** Extracted material follows **

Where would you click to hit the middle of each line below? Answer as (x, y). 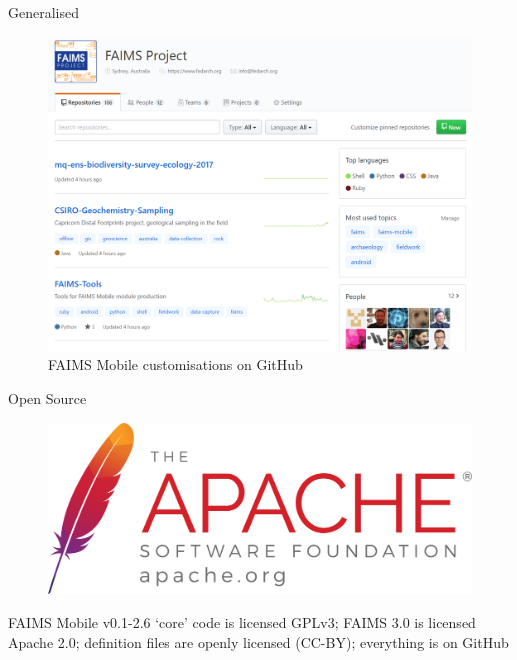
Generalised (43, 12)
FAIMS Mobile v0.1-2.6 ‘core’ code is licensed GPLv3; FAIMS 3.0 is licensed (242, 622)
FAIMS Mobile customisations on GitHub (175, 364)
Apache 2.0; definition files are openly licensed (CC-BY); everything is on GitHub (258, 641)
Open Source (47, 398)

** End of Extracted material **
** Extracted material follows **

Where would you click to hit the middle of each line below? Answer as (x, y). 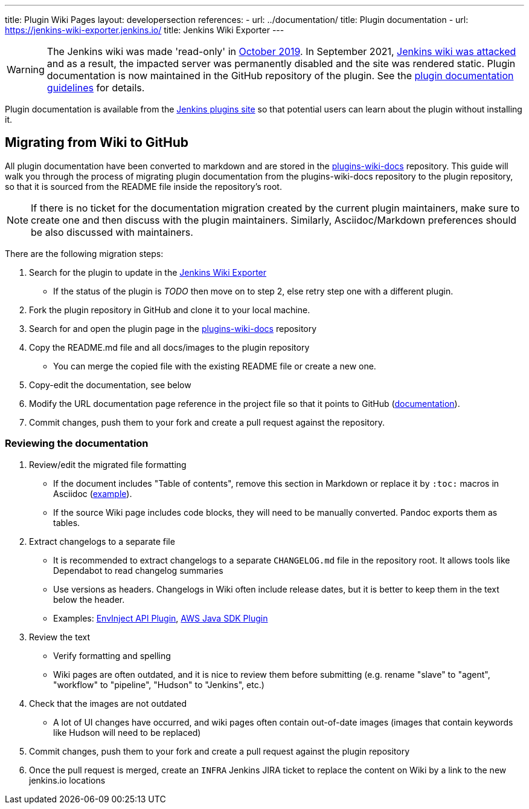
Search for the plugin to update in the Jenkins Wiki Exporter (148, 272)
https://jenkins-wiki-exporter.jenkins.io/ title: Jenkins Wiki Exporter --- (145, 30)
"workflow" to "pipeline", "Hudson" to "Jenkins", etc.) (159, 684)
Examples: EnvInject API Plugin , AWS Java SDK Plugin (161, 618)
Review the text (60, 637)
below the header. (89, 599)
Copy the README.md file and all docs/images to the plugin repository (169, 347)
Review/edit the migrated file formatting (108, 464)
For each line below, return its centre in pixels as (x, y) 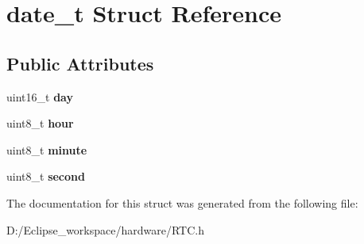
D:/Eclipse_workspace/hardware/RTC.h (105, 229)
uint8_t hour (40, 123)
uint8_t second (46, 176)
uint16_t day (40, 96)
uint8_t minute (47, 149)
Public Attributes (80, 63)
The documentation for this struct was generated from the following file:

** End of Extracted material **

**Work to be completed:** A clean copy is needed of the lines above from the one with "Review/edit the migrated" up to and including the one with "The documentation for". Please set it down exactly, with no pictures.

**The answer:**
Review/edit the migrated file formatting (108, 464)
For each line below, return its centre in pixels as (x, y) 
D:/Eclipse_workspace/hardware/RTC.h (105, 229)
uint8_t hour (40, 123)
uint8_t second (46, 176)
uint16_t day (40, 96)
uint8_t minute (47, 149)
Public Attributes (80, 63)
The documentation for this struct was generated from the following file:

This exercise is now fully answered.